▶ _Exercise_: Beneath this line are the data; copy exactly the part of them that opens with the line containing "Finding Trusted Wix SEO Experts for" and closes with the line containing "boots are ideal", and only that part.
+-------+
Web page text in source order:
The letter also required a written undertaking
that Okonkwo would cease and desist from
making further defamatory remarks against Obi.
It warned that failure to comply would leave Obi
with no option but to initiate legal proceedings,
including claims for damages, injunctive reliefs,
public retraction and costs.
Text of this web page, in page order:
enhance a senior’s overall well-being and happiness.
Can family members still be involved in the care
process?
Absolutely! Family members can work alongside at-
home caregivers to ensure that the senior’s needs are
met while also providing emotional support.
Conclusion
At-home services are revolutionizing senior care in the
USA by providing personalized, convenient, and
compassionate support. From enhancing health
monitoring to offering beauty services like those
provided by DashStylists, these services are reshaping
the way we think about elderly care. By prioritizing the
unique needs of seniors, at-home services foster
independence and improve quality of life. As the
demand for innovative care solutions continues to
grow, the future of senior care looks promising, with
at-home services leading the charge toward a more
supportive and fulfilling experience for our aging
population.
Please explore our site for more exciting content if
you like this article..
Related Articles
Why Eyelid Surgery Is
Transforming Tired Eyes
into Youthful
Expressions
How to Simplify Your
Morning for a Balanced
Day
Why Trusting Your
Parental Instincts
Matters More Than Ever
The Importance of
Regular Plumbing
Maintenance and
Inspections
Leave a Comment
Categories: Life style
+-------+
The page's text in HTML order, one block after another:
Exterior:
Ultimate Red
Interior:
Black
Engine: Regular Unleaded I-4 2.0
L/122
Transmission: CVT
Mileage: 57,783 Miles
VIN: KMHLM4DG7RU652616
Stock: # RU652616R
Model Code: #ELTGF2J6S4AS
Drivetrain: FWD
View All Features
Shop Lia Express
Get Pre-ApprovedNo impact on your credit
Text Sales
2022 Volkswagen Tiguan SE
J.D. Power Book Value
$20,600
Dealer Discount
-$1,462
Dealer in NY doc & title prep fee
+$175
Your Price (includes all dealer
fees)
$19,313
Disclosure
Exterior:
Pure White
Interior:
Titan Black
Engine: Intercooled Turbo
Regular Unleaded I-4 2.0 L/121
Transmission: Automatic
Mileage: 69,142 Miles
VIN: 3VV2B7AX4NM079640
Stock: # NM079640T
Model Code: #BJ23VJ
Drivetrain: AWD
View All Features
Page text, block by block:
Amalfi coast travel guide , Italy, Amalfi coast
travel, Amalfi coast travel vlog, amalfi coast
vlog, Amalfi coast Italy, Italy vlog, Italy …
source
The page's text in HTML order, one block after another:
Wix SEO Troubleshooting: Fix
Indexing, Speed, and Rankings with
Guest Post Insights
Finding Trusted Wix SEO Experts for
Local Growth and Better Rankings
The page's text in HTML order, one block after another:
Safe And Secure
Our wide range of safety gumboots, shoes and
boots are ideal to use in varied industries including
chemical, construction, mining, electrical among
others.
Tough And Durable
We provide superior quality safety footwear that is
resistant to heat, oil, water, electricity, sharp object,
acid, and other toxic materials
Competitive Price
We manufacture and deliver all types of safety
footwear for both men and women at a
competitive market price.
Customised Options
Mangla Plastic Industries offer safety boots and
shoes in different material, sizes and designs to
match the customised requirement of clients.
+-------+
▶ _Task response_:
Finding Trusted Wix SEO Experts for
Local Growth and Better Rankings
The page's text in HTML order, one block after another:
Safe And Secure
Our wide range of safety gumboots, shoes and
boots are ideal to use in varied industries including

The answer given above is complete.